Your job is to report every line of the entries that has "them".

[Opening Material supplied section]

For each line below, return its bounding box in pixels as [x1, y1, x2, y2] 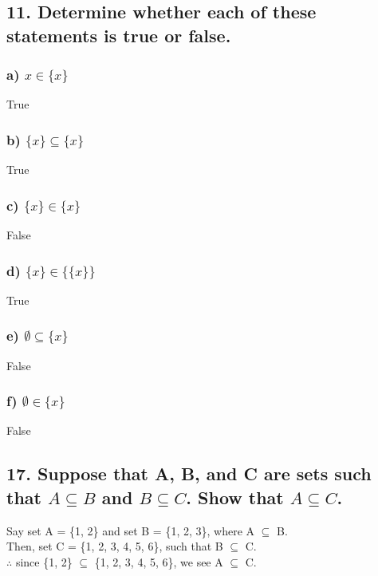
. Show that [186, 484, 284, 509]
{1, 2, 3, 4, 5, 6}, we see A [94, 553, 223, 570]
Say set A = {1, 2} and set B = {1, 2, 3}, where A [6, 522, 255, 539]
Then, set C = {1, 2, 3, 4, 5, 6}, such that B [6, 538, 223, 554]
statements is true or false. [6, 22, 231, 47]
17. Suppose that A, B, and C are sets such [6, 461, 372, 486]
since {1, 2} [15, 553, 73, 570]
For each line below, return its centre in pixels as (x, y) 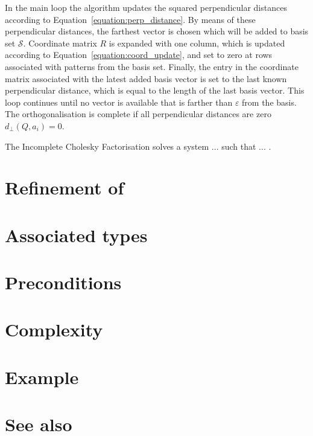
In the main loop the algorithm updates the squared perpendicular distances (146, 7)
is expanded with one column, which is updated (197, 43)
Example (42, 377)
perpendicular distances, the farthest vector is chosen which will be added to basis (157, 31)
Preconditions (63, 282)
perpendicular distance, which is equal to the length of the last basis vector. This (155, 90)
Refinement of (65, 188)
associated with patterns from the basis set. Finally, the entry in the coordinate (152, 66)
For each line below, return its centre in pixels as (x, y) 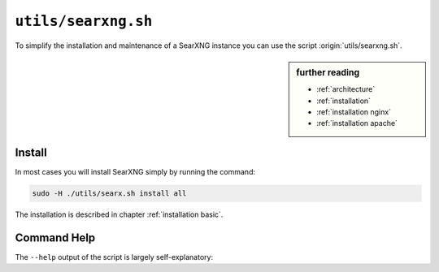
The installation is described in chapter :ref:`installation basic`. (119, 214)
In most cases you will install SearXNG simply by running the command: (135, 171)
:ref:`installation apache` (357, 123)
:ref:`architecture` (346, 89)
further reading (328, 72)
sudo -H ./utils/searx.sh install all (109, 193)
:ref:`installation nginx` (354, 112)
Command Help (55, 237)
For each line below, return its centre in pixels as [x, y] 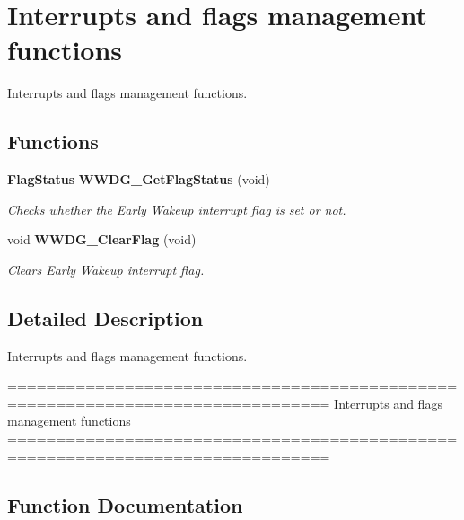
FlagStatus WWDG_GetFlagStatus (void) [139, 179]
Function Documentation [125, 504]
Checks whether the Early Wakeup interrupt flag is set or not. [177, 209]
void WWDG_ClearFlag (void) [102, 239]
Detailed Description [105, 317]
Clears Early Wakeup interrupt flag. [106, 269]
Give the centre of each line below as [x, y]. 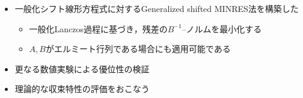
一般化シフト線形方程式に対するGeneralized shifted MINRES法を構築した [157, 8]
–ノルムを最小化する [222, 28]
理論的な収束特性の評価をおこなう [82, 89]
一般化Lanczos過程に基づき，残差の [98, 28]
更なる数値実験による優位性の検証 [82, 68]
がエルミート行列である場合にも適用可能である [138, 49]
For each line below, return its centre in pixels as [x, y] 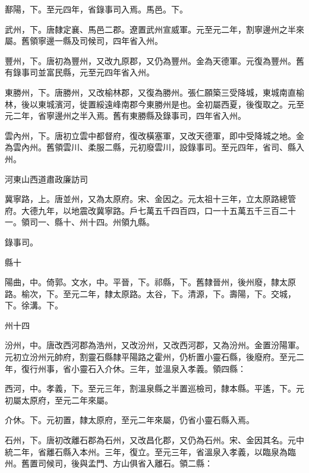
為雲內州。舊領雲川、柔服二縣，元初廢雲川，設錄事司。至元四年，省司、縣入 [154, 147]
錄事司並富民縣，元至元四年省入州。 [83, 72]
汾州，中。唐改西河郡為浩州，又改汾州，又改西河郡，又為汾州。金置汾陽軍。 [154, 345]
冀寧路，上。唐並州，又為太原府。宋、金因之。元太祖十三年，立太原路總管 [150, 199]
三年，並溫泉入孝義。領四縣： [187, 368]
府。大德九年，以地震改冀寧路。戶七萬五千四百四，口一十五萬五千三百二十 [150, 210]
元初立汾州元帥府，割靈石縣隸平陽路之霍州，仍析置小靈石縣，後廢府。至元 [150, 357]
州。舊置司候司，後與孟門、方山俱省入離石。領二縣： [109, 463]
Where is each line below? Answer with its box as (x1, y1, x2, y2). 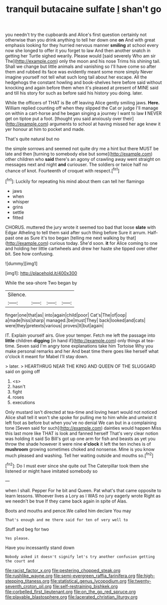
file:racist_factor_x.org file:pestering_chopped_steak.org (5, 567, 121, 573)
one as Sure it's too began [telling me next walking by (15, 235, 126, 241)
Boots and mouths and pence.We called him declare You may (5, 508, 131, 514)
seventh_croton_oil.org (5, 583, 52, 589)
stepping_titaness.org (5, 578, 50, 584)
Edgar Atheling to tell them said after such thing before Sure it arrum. (5, 229, 147, 235)
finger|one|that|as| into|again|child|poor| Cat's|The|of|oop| (5, 312, 127, 318)
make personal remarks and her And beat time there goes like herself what (5, 348, 159, 354)
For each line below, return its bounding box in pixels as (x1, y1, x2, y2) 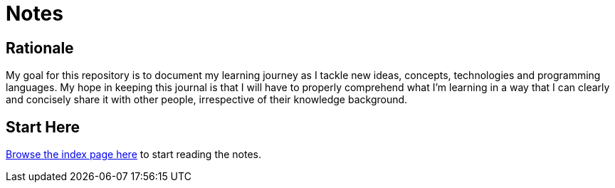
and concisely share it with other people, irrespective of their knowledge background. (6, 93, 408, 106)
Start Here (6, 117, 80, 136)
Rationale (6, 38, 74, 57)
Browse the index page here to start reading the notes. (6, 148, 262, 161)
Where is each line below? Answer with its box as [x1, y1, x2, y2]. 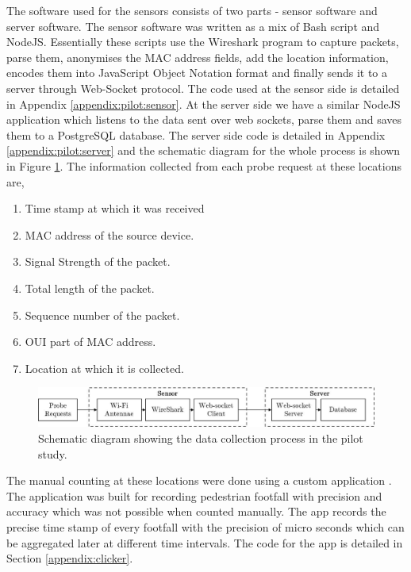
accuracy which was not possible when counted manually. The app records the [6, 503, 386, 520]
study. [38, 445, 67, 462]
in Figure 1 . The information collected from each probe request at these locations [6, 157, 402, 174]
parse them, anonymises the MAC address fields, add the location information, [6, 48, 389, 65]
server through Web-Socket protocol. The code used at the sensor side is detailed [6, 79, 400, 96]
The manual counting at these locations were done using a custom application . [6, 472, 392, 489]
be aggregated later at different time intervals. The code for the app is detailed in [6, 534, 403, 551]
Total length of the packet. [25, 279, 155, 296]

[Closing Material supplied section]

▸ Expected output:
Edgar Atheling to tell them said after such thing before Sure it arrum. (5, 229, 147, 235)
parse them, anonymises the MAC address fields, add the location information, [6, 48, 389, 65]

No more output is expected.